Here is a demo repository with which we can launch a GitHub Codespaces instance if you have a GitHub account. Simply click on "Code" then "Codespaces" and lastly "Create codespace on main":
It should be noted that there are 2 caveats to this:
devcontainer.json
has to modified slightly to function correctly with Codespaces, namely we need to remove the following 3 bits of information:"build": {
"dockerfile": "Dockerfile",
"options": ["--format=docker"] // remove for Codespaces (or Docker)
}
...
// change `type=bind,z` to `type=bind` for Codespaces (or Docker)
"workspaceMount": "source=${localWorkspaceFolder},target=/home/jovyan/work,type=bind,z",
...
"runArgs": [
...
"--userns=keep-id:uid=1000,gid=100", // remove for Codespaces (or Docker)
...
]
While GitHub is excellent for code management, it is equally important to have a robust system for archiving the entirety of your research output. This is where Zenodo comes into play. Zenodo is a research repository managed by CERN that provides a secure and reliable platform for storing a variety of research outputs.
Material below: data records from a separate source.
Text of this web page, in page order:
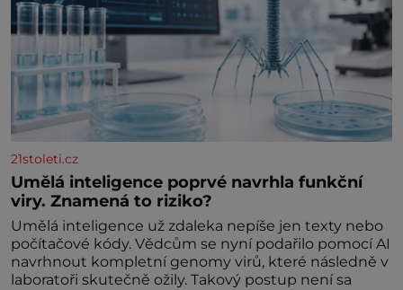
21stoleti.cz
Umělá inteligence poprvé navrhla funkční
viry. Znamená to riziko?
Umělá inteligence už zdaleka nepíše jen texty nebo
počítačové kódy. Vědcům se nyní podařilo pomocí AI
navrhnout kompletní genomy virů, které následně v
laboratoři skutečně ožily. Takový postup není sa
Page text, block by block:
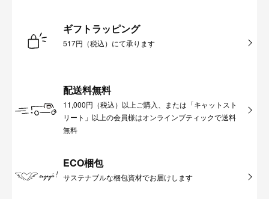
ギフトラッピング
517円（税込）にて承ります
配送料無料
11,000円（税込）以上ご購入、または「キャットスト
リート」以上の会員様はオンラインブティックで送料
無料
ECO梱包
サステナブルな梱包資材でお届けします
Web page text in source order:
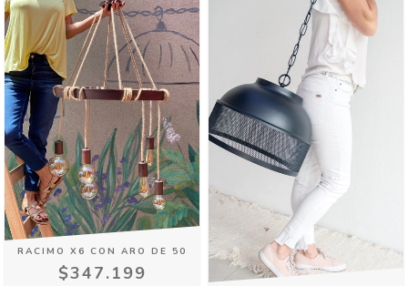
RACIMO X6 CON ARO DE 50
$347.199
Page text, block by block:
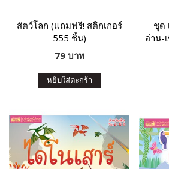
สัตว์โลก (แถมฟรี! สติกเกอร์
555 ชิ้น)
79 บาท
หยิบใส่ตะกร้า
ชุด
อ่าน-
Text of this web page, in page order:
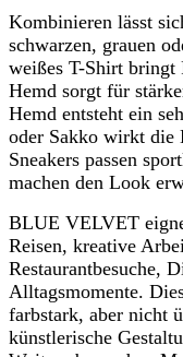
Kombinieren lässt
schwarzen, grauen
weißes T-Shirt bringt
Hemd sorgt für
Hemd entsteht ein
oder Sakko wirkt die
Sneakers passen
machen den Look
BLUE VELVET
Reisen, kreative
Restaurantbesuche,
Alltagsmomente.
farbstark, aber nicht
künstlerische
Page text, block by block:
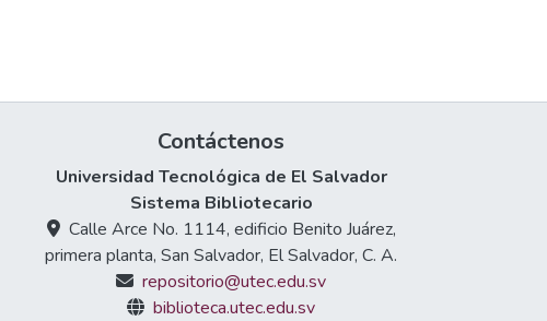
Contáctenos
Universidad Tecnológica de El Salvador
Sistema Bibliotecario
Calle Arce No. 1114, edificio Benito Juárez,
primera planta, San Salvador, El Salvador, C. A.
repositorio@utec.edu.sv
biblioteca.utec.edu.sv
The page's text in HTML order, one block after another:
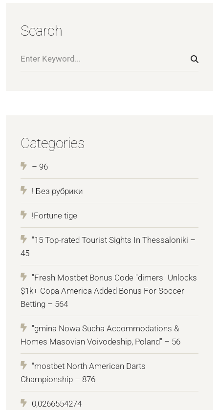
Search
Categories
– 96
! Без рубрики
!Fortune tige
"15 Top-rated Tourist Sights In Thessaloniki –
45
"Fresh Mostbet Bonus Code "dimers" Unlocks
$1k+ Copa America Added Bonus For Soccer
Betting – 564
"gmina Nowa Sucha Accommodations &
Homes Masovian Voivodeship, Poland" – 56
"mostbet North American Darts
Championship – 876
0,0266554274

Lastly, by using Zenodo, you can generate DOI links for your research outputs, which enhances their visibility and citability. This is particularly important for ensuring that your work is easily discoverable and can be referenced by other researchers in the field.
The combination of GitHub and Zenodo provides a powerful ecosystem for distributing research:
This integrated approach not only enhances the reproducibility of your research but also ensures that your work is accessible and can be built upon by the wider research community. By leveraging these tools, you contribute to a more open and collaborative research environment, ultimately advancing scientific discovery.